- **Provided entries**
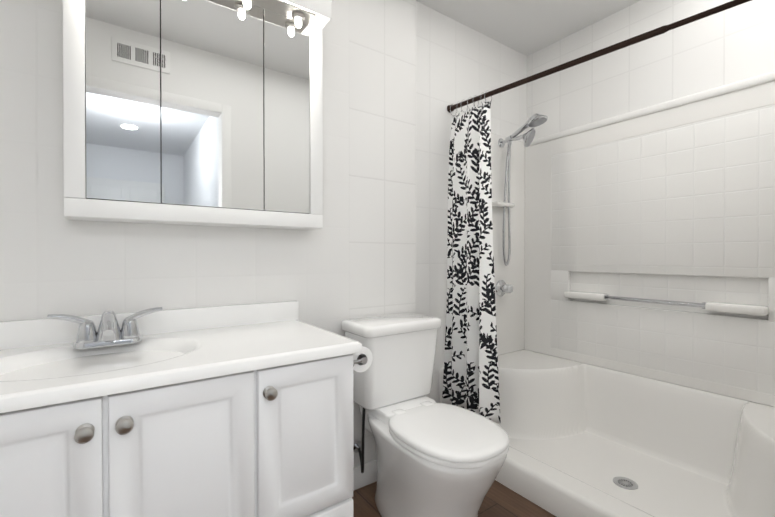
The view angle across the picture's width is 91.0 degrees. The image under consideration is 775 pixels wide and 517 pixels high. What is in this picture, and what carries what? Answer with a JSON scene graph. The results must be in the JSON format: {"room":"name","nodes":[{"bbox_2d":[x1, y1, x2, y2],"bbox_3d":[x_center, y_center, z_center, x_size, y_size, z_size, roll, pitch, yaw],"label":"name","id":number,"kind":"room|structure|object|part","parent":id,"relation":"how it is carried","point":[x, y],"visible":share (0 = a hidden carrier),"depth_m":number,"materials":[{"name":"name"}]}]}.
{"room":"bathroom","nodes":[
{"label":"bathroom","id":0,"kind":"room"},
{"bbox_2d":[0,0,415,467],"bbox_3d":[-0.664,-0.153,1.434,1.940,2.445,0.061,0,0,-35],"label":"wall","id":1,"kind":"structure","parent":0,"point":[54,259],"depth_m":1.49,"materials":[{"name":"tile"}]},
{"bbox_2d":[0,301,298,349],"bbox_3d":[-0.892,0.219,1.223,1.270,0.081,0.021,0,0,-35],"label":"backsplash","id":2,"kind":"structure","parent":1,"relation":"attached to","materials":[{"name":"white stone"}]},
{"bbox_2d":[63,0,332,229],"bbox_3d":[-0.588,-0.574,1.298,0.846,0.908,0.241,0,0,-35],"label":"upper cabinet","id":3,"kind":"object","parent":1,"relation":"attached to","point":[197,112],"visible":1,"depth_m":1.25,"materials":[{"name":"white paint"}]},
{"bbox_3d":[-0.561,-0.900,1.256,0.670,0.018,0.070,0,0,-35],"label":"lamp plate","id":4,"kind":"part","parent":3,"relation":"part of","materials":[{"name":"silver metal"}]},
{"bbox_2d":[353,460,376,490],"bbox_3d":[-0.118,1.017,1.782,0.655,0.100,0.013,0,0,-35],"label":"baseboard","id":5,"kind":"structure","parent":1,"relation":"attached to","point":[368,476],"depth_m":1.78,"materials":[{"name":"white paint"}]},
{"bbox_2d":[352,480,555,516],"bbox_3d":[1.083,1.130,-0.140,3.170,0.100,4.860,0,0,-35],"label":"floor","id":6,"kind":"structure","parent":0,"point":[500,500],"depth_m":1.65,"materials":[{"name":"brown wood"}]},
{"bbox_2d":[0,301,372,516],"bbox_3d":[-0.712,0.614,1.035,1.346,0.916,0.540,0,0,-35],"label":"bathroom vanity","id":7,"kind":"object","parent":6,"relation":"on","point":[244,410],"visible":1,"depth_m":0.98,"materials":[{"name":"white paint"}]},
{"bbox_2d":[0,320,361,412],"bbox_3d":[-0.748,0.328,1.018,1.270,0.142,0.523,0,0,-35],"label":"countertop","id":8,"kind":"structure","parent":7,"relation":"on","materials":[{"name":"white stone"}]},
{"bbox_2d":[47,307,162,348],"bbox_3d":[-0.813,0.207,1.110,0.279,0.104,0.162,0,0,-35],"label":"faucet","id":9,"kind":"object","parent":8,"relation":"on","point":[109,335],"depth_m":1.13,"materials":[{"name":"silver metal"}]},
{"bbox_2d":[341,313,508,516],"bbox_3d":[0.149,0.671,1.535,0.429,0.795,0.700,0,0,-35],"label":"toilet","id":10,"kind":"object","parent":6,"relation":"on","point":[434,458],"visible":0.94,"depth_m":1.48,"materials":[{"name":"white ceramic"}]},
{"bbox_3d":[0.225,0.647,1.437,0.374,0.046,0.452,0,0,-35],"label":"seat","id":11,"kind":"part","parent":10,"relation":"part of","materials":[{"name":"white plastic"}]},
{"bbox_2d":[439,71,774,516],"bbox_3d":[1.077,0.117,1.733,0.808,1.900,1.576,0,0,-35],"label":"shower stall","id":12,"kind":"object","parent":6,"relation":"on","point":[634,264],"visible":0.81,"depth_m":1.89,"materials":[{"name":"white plastic"}]},
{"bbox_3d":[0.727,0.188,2.397,0.104,0.104,0.035,0,0,-35],"label":"valve plate","id":13,"kind":"part","parent":12,"relation":"part of","materials":[{"name":"silver metal"}]},
{"bbox_3d":[0.750,0.188,2.364,0.058,0.055,0.045,0,0,-35],"label":"valve knob","id":14,"kind":"part","parent":12,"relation":"part of","materials":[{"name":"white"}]},
{"bbox_3d":[0.677,-0.084,2.363,0.622,1.394,0.083,0,0,-35],"label":"panel","id":15,"kind":"part","parent":12,"relation":"part of","materials":[{"name":"white plastic"}]},
{"bbox_3d":[1.378,-0.081,1.945,0.070,1.394,1.576,0,0,-35],"label":"panel","id":16,"kind":"part","parent":12,"relation":"part of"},
{"bbox_2d":[416,1,526,402],"bbox_3d":[-0.289,-0.155,1.796,3.170,2.445,0.100,0,0,-35],"label":"wall","id":17,"kind":"structure","parent":0,"point":[456,61],"depth_m":2.15,"materials":[{"name":"tile"}]},
{"bbox_2d":[447,0,751,112],"bbox_3d":[0.844,-0.832,1.562,0.124,0.084,1.580,0,0,-35],"label":"curtain rod","id":18,"kind":"object","parent":17,"relation":"attached to","point":[645,36],"visible":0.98,"depth_m":1.51,"materials":[{"name":"brown metal"}]},
{"bbox_2d":[442,90,500,423],"bbox_3d":[0.436,-0.038,1.995,0.170,1.678,0.378,0,0,-35],"label":"shower curtain","id":19,"kind":"object","parent":18,"relation":"hanging from","point":[470,378],"visible":1,"depth_m":1.99,"materials":[{"name":"fabric"}]},
{"bbox_2d":[416,0,640,55],"bbox_3d":[1.083,-1.415,-0.157,3.170,0.100,4.860,0,0,-35],"label":"ceiling","id":20,"kind":"structure","parent":0,"point":[526,27],"depth_m":2.17,"materials":[{"name":"white paint"}]},
{"bbox_2d":[527,0,774,138],"bbox_3d":[1.478,-0.157,1.954,0.100,2.445,1.681,0,0,-35],"label":"wall","id":21,"kind":"structure","parent":0,"point":[729,46],"depth_m":2.01,"materials":[{"name":"tile"}]}
]}

- **Exercise directions**
Copy all entries exactly; skip pictures.

- **Response area**
The view angle across the picture's width is 91.0 degrees. The image under consideration is 775 pixels wide and 517 pixels high. What is in this picture, and what carries what? Answer with a JSON scene graph. The results must be in the JSON format: {"room":"name","nodes":[{"bbox_2d":[x1, y1, x2, y2],"bbox_3d":[x_center, y_center, z_center, x_size, y_size, z_size, roll, pitch, yaw],"label":"name","id":number,"kind":"room|structure|object|part","parent":id,"relation":"how it is carried","point":[x, y],"visible":share (0 = a hidden carrier),"depth_m":number,"materials":[{"name":"name"}]}]}.
{"room":"bathroom","nodes":[
{"label":"bathroom","id":0,"kind":"room"},
{"bbox_2d":[0,0,415,467],"bbox_3d":[-0.664,-0.153,1.434,1.940,2.445,0.061,0,0,-35],"label":"wall","id":1,"kind":"structure","parent":0,"point":[54,259],"depth_m":1.49,"materials":[{"name":"tile"}]},
{"bbox_2d":[0,301,298,349],"bbox_3d":[-0.892,0.219,1.223,1.270,0.081,0.021,0,0,-35],"label":"backsplash","id":2,"kind":"structure","parent":1,"relation":"attached to","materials":[{"name":"white stone"}]},
{"bbox_2d":[63,0,332,229],"bbox_3d":[-0.588,-0.574,1.298,0.846,0.908,0.241,0,0,-35],"label":"upper cabinet","id":3,"kind":"object","parent":1,"relation":"attached to","point":[197,112],"visible":1,"depth_m":1.25,"materials":[{"name":"white paint"}]},
{"bbox_3d":[-0.561,-0.900,1.256,0.670,0.018,0.070,0,0,-35],"label":"lamp plate","id":4,"kind":"part","parent":3,"relation":"part of","materials":[{"name":"silver metal"}]},
{"bbox_2d":[353,460,376,490],"bbox_3d":[-0.118,1.017,1.782,0.655,0.100,0.013,0,0,-35],"label":"baseboard","id":5,"kind":"structure","parent":1,"relation":"attached to","point":[368,476],"depth_m":1.78,"materials":[{"name":"white paint"}]},
{"bbox_2d":[352,480,555,516],"bbox_3d":[1.083,1.130,-0.140,3.170,0.100,4.860,0,0,-35],"label":"floor","id":6,"kind":"structure","parent":0,"point":[500,500],"depth_m":1.65,"materials":[{"name":"brown wood"}]},
{"bbox_2d":[0,301,372,516],"bbox_3d":[-0.712,0.614,1.035,1.346,0.916,0.540,0,0,-35],"label":"bathroom vanity","id":7,"kind":"object","parent":6,"relation":"on","point":[244,410],"visible":1,"depth_m":0.98,"materials":[{"name":"white paint"}]},
{"bbox_2d":[0,320,361,412],"bbox_3d":[-0.748,0.328,1.018,1.270,0.142,0.523,0,0,-35],"label":"countertop","id":8,"kind":"structure","parent":7,"relation":"on","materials":[{"name":"white stone"}]},
{"bbox_2d":[47,307,162,348],"bbox_3d":[-0.813,0.207,1.110,0.279,0.104,0.162,0,0,-35],"label":"faucet","id":9,"kind":"object","parent":8,"relation":"on","point":[109,335],"depth_m":1.13,"materials":[{"name":"silver metal"}]},
{"bbox_2d":[341,313,508,516],"bbox_3d":[0.149,0.671,1.535,0.429,0.795,0.700,0,0,-35],"label":"toilet","id":10,"kind":"object","parent":6,"relation":"on","point":[434,458],"visible":0.94,"depth_m":1.48,"materials":[{"name":"white ceramic"}]},
{"bbox_3d":[0.225,0.647,1.437,0.374,0.046,0.452,0,0,-35],"label":"seat","id":11,"kind":"part","parent":10,"relation":"part of","materials":[{"name":"white plastic"}]},
{"bbox_2d":[439,71,774,516],"bbox_3d":[1.077,0.117,1.733,0.808,1.900,1.576,0,0,-35],"label":"shower stall","id":12,"kind":"object","parent":6,"relation":"on","point":[634,264],"visible":0.81,"depth_m":1.89,"materials":[{"name":"white plastic"}]},
{"bbox_3d":[0.727,0.188,2.397,0.104,0.104,0.035,0,0,-35],"label":"valve plate","id":13,"kind":"part","parent":12,"relation":"part of","materials":[{"name":"silver metal"}]},
{"bbox_3d":[0.750,0.188,2.364,0.058,0.055,0.045,0,0,-35],"label":"valve knob","id":14,"kind":"part","parent":12,"relation":"part of","materials":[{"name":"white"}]},
{"bbox_3d":[0.677,-0.084,2.363,0.622,1.394,0.083,0,0,-35],"label":"panel","id":15,"kind":"part","parent":12,"relation":"part of","materials":[{"name":"white plastic"}]},
{"bbox_3d":[1.378,-0.081,1.945,0.070,1.394,1.576,0,0,-35],"label":"panel","id":16,"kind":"part","parent":12,"relation":"part of"},
{"bbox_2d":[416,1,526,402],"bbox_3d":[-0.289,-0.155,1.796,3.170,2.445,0.100,0,0,-35],"label":"wall","id":17,"kind":"structure","parent":0,"point":[456,61],"depth_m":2.15,"materials":[{"name":"tile"}]},
{"bbox_2d":[447,0,751,112],"bbox_3d":[0.844,-0.832,1.562,0.124,0.084,1.580,0,0,-35],"label":"curtain rod","id":18,"kind":"object","parent":17,"relation":"attached to","point":[645,36],"visible":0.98,"depth_m":1.51,"materials":[{"name":"brown metal"}]},
{"bbox_2d":[442,90,500,423],"bbox_3d":[0.436,-0.038,1.995,0.170,1.678,0.378,0,0,-35],"label":"shower curtain","id":19,"kind":"object","parent":18,"relation":"hanging from","point":[470,378],"visible":1,"depth_m":1.99,"materials":[{"name":"fabric"}]},
{"bbox_2d":[416,0,640,55],"bbox_3d":[1.083,-1.415,-0.157,3.170,0.100,4.860,0,0,-35],"label":"ceiling","id":20,"kind":"structure","parent":0,"point":[526,27],"depth_m":2.17,"materials":[{"name":"white paint"}]},
{"bbox_2d":[527,0,774,138],"bbox_3d":[1.478,-0.157,1.954,0.100,2.445,1.681,0,0,-35],"label":"wall","id":21,"kind":"structure","parent":0,"point":[729,46],"depth_m":2.01,"materials":[{"name":"tile"}]}
]}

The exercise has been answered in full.